The trace file is closed cleanly on shutdown (SIGTERM is handled by the EventBus stop path).
Replay#
Replaying a recorded trace, plus the full set of CLI flags for driving, monitoring, and exporting replay results, is covered in its own page: Tracing and Debugging.
What is captured (and what is not)#
Captured:
The fully-qualified name of every decorated
StorageManagercall.Each call’s input arguments (e.g.
keys,layout_desc,mode,extra_count,external_request_id).Wall-clock and monotonic timestamps of each call.
A header carrying a trace schema version, start times, and a SHA-256 digest of the active
StorageManagerConfigso replay can detect mismatched configurations.
Not captured:
KV tensor bytes. Replay exercises bookkeeping and controller logic; payloads at replay time are zeros.
Calls inside the
MPCacheEngine, the message queue, or any GPU-copy code. These layers are out of scope for the storage trace level.
File format#
A length-prefixed msgpack stream:
[4-byte big-endian length][msgpack Header]

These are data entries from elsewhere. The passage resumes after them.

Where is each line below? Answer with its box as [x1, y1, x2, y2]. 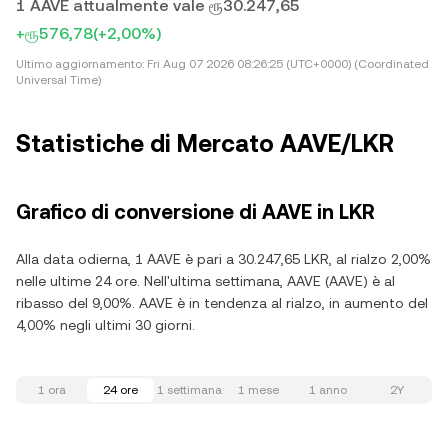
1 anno [308, 383, 347, 397]
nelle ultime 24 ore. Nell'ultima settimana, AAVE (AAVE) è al [16, 273, 395, 289]
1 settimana [157, 383, 222, 397]
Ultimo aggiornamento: [16, 57, 144, 71]
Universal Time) [16, 73, 101, 87]
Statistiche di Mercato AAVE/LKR [16, 130, 394, 158]
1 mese [238, 383, 279, 397]
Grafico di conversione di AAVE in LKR [16, 200, 375, 224]
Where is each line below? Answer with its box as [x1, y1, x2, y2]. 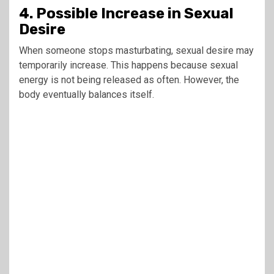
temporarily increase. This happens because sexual [19, 59, 238, 71]
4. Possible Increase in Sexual [19, 4, 234, 22]
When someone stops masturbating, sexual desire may [19, 44, 254, 56]
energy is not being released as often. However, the [19, 73, 239, 86]
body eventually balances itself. [19, 88, 154, 100]
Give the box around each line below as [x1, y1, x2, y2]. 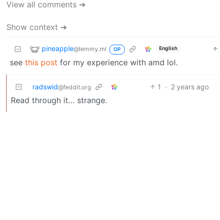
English [159, 45, 178, 52]
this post [25, 57, 57, 67]
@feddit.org [58, 83, 91, 91]
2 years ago [171, 82, 209, 91]
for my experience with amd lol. [57, 57, 178, 67]
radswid [32, 82, 58, 91]
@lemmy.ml [74, 45, 107, 53]
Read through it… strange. [11, 95, 107, 105]
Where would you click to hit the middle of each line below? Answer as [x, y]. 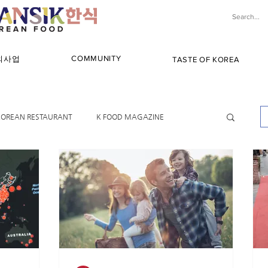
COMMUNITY [96, 58]
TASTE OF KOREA [206, 59]
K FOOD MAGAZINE [130, 116]
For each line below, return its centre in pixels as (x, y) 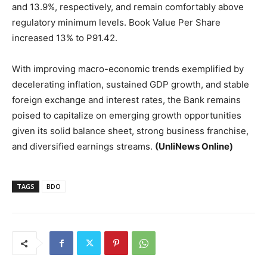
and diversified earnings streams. (83, 147)
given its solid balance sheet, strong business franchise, (130, 131)
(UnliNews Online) (194, 147)
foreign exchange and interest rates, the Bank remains (126, 100)
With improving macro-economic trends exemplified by (128, 69)
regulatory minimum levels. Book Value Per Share (116, 23)
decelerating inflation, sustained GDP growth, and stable (131, 85)
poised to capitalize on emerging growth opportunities (127, 116)

[4-byte big-endian length][msgpack Record]
[4-byte big-endian length][msgpack Record]
...
The Header carries a magic prefix (LMCT), a format version,
the trace level (storage today), a trace schema version, start
timestamps, and the StorageManagerConfig digest. Each Record
carries a relative timestamp, a wall-clock timestamp, the
fully-qualified call site (qualname), and an argument dict.
The format is deliberately extensible: future trace levels
(mq, gpu) will share this layout and use the level header
field to discriminate. Additional captured ops add new qualname
strings without bumping the format version.
For the full design rationale see
docs/design/v1/mp_observability/trace.md in the source tree.